SC-400 just had a major update, incorporating new domain objectives that have been lifted and adapted from the just reitred MS-500 exam (June 30, 2023). The two new objectives are Monitor and investigate data and activities by using Microsoft Purview and Manage insider and privacy risk in Microsoft 365. Because of this the previous weightings of each section had to accommodate the additions. 
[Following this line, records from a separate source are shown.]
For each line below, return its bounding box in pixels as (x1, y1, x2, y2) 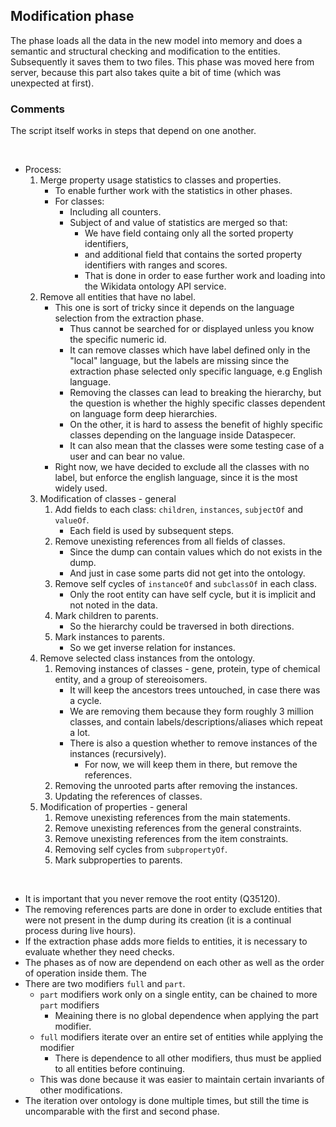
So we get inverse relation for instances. (69, 642, 236, 654)
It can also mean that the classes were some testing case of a (69, 440, 325, 452)
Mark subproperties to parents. (54, 854, 183, 866)
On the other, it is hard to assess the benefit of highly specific (69, 419, 324, 431)
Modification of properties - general (39, 801, 188, 813)
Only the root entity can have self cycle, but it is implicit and (69, 589, 317, 601)
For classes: (54, 195, 105, 208)
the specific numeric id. (69, 334, 167, 346)
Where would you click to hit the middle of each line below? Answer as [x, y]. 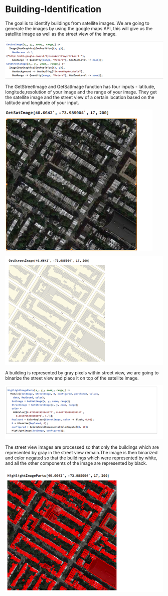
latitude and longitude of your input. [42, 103]
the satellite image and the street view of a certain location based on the [80, 97]
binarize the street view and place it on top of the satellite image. [72, 378]
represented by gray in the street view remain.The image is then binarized [81, 453]
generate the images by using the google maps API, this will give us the [79, 28]
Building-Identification [53, 9]
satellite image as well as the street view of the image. [61, 34]
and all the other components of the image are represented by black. [76, 463]
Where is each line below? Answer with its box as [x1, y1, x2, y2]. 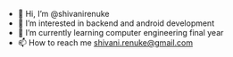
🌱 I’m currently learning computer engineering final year [17, 28, 224, 37]
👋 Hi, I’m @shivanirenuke [17, 9, 110, 19]
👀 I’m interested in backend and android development [17, 18, 215, 28]
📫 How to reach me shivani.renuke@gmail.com [17, 37, 194, 48]
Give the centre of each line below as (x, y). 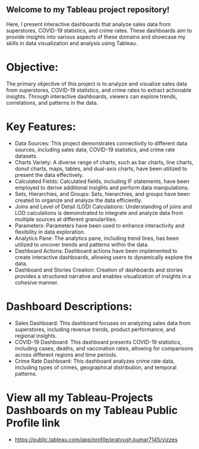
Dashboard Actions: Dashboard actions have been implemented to (96, 251)
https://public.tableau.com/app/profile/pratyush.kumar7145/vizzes (96, 439)
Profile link (33, 423)
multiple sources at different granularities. (66, 219)
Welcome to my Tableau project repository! (88, 10)
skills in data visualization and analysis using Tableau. (72, 43)
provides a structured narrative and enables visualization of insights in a (103, 276)
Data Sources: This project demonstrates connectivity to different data (101, 143)
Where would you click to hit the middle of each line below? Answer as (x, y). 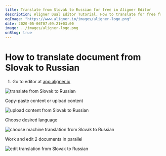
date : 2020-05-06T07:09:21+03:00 (40, 24)
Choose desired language (31, 120)
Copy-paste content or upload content (44, 101)
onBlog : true (19, 33)
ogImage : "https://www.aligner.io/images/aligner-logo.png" (68, 19)
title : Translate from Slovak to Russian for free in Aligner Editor (78, 10)
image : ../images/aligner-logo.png (42, 28)
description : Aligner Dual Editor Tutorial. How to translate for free (80, 14)
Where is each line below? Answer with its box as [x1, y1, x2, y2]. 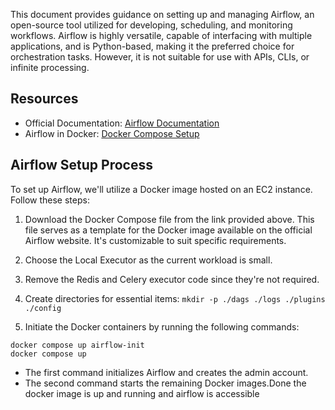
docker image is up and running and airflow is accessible [24, 387, 260, 399]
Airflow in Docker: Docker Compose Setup [24, 127, 200, 139]
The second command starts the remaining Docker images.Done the [24, 377, 307, 389]
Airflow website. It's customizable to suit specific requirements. [24, 234, 287, 246]
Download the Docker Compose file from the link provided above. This [24, 213, 315, 225]
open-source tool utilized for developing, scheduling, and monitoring [10, 19, 293, 31]
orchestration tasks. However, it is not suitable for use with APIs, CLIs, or [10, 51, 310, 63]
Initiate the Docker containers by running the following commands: [24, 320, 300, 333]
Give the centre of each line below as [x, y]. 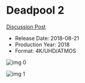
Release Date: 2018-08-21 [47, 38]
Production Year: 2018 [42, 44]
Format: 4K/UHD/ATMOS [45, 50]
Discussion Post [26, 27]
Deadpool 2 [35, 10]
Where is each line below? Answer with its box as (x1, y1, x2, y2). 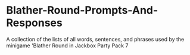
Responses (6, 16, 63, 30)
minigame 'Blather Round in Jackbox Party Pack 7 (6, 42, 129, 49)
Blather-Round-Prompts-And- (6, 4, 158, 17)
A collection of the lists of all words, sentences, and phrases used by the (6, 35, 185, 43)
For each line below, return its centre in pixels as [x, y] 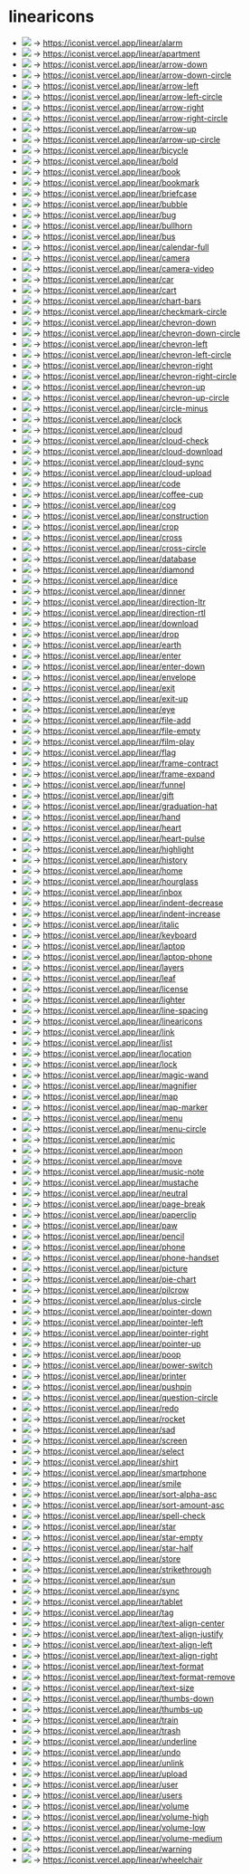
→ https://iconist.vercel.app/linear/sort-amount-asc [129, 1505]
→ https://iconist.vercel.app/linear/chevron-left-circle [132, 354]
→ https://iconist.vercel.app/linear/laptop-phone [123, 956]
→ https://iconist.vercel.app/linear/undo [107, 1752]
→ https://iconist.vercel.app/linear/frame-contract [125, 763]
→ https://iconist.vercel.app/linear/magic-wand [121, 1075]
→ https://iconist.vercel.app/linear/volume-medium [128, 1838]
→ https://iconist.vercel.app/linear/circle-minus [120, 408]
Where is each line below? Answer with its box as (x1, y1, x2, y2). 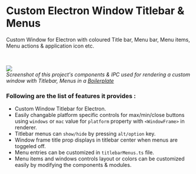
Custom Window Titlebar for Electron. (14, 105, 107, 112)
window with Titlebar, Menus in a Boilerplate (6, 77, 114, 84)
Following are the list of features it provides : (6, 92, 137, 100)
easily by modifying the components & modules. (14, 162, 132, 169)
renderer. (14, 124, 37, 131)
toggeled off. (14, 143, 46, 150)
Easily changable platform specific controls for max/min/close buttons (14, 112, 185, 119)
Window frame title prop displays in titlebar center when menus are (14, 136, 178, 143)

It’s important to note that this exam is different in a few ways to the other exams in the SC series. The first major difference is that it really is much more focused on protecting Office 365 workloads, rather than the mix of Microsoft 365 and Azure workloads that the other exams cover. The inclusion of Azure Purview means that some additional Azure knowledge is going to be required, but at this point in the exam’s life, this isn’t a heavily weighted area.

It is also different in that this falls into the compliance side of the compliance and security conversation, so it expects you to have an understanding of the Microsoft technologies that focus on content classification, data loss prevention, governance, and protection.
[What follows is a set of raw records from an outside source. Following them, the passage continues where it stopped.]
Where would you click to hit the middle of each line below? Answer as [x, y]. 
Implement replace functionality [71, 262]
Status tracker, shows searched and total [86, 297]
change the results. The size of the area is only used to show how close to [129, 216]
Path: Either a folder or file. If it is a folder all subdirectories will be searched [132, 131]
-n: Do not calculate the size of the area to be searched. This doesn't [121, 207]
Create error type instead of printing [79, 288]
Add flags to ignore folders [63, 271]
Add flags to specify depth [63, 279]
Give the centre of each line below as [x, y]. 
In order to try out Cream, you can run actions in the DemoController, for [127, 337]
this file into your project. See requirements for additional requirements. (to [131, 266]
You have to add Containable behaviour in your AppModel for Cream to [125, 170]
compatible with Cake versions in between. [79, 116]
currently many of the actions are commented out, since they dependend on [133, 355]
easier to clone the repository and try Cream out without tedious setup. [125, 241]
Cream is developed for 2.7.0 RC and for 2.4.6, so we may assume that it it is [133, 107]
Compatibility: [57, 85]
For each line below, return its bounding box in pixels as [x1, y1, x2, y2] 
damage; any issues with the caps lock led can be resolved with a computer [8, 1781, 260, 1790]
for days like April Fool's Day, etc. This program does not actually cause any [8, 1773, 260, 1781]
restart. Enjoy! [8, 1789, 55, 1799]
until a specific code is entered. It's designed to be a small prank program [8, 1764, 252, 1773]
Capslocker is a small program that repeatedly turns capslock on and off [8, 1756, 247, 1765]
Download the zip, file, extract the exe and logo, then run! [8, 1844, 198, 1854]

What these differences potentially mean for those of you who want to do this exam is that if you already have a solid understanding of the compliance related Office 365 Enterprise E5 workloads, and have worked with Azure Information Protection, you are probably at a very good starting point. Where does that leave you if that’s not where your skills currently are?

Thankfully these gaps will be pretty easy for you to fill, especially when they are workload related. Make sure that you understand the terms that are used for protection inside of Teams, Exchange, and SharePoint, for example, so that you aren’t getting caught out on feature terminology. You don’t need to be an expert in the individual products just mentioned, instead just make sure you’ve been through some introductory concepts that introduce features and terminology. My suggestion is that use Microsoft Learn modules for this, rather than trying to finding the relevant Microsoft Docs pages.

Implement Information Protection (25-30%)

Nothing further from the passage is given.